# driver for AR5006 family 802.11



## Dodderer (Jul 3, 2008)

Hi!

I need driver for AR5006 family 802.11 abg Wireless NIC (Atheros Communications Inc.)

For previusoly
Thanks!


----------



## Techie.UK (Jul 3, 2008)

*Re: Having problem to connect to my wireless router*



Dodderer said:


> Hi!
> 
> I need driver for AR5006 family 802.11 abg Wireless NIC (Atheros Communications Inc.)
> 
> ...


Click Start, Run and enter devmgmt.msc

This will open Device Manager.

In the list select Network Adapters. This should open a sub-list showing your Atheros Adapter. Right-click on the Atheros Adapter and click Update Driver. This will open the Hardware Update Wizard and will ask for permission to connect to the internet to search for drivers. Click Yes and this should then find the most recent driver for the Adapter.

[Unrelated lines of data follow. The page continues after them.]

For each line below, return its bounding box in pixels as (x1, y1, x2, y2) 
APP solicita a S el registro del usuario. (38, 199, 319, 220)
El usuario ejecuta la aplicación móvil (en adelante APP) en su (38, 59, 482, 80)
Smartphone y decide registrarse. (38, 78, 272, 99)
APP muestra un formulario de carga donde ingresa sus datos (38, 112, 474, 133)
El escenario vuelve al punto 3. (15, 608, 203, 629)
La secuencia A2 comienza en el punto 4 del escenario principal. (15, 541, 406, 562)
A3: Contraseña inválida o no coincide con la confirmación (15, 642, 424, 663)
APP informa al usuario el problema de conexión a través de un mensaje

Note: The Update Wizard requires an Internet Connection. If you don't have an internet connection at this time then connect via Ethernet Cable while you update the driver.


----------



## johnwill (Sep 26, 2002)

Even though it appears you're having the same problem, please start a new thread when you have a new issue. It's very difficult to keep two problems straight and who's working on what in a single thread. 

I've created a new thread for your issue here. 

Note: You will need to post complete details of your configuration and your specific issue in this new thread for us to help you.

Thanks for your cooperation.


----------



## Iurilm (Sep 10, 2008)

I need this driver for windows xp and sony vaio VGN-NR330AE, cause what i have don´t work. 

I need some help!


----------



## johnwill (Sep 26, 2002)

Sony is where I'd look, you need to use the network drivers from them for their laptops.


----------



## VistaViewer (Sep 11, 2008)

For Atheros Wi-Fi drivers, I have had good luck here:

"The Unofficial Atheros Czech Drivers Site"

http://www.atheros.cz/

Good Luck!

VV


----------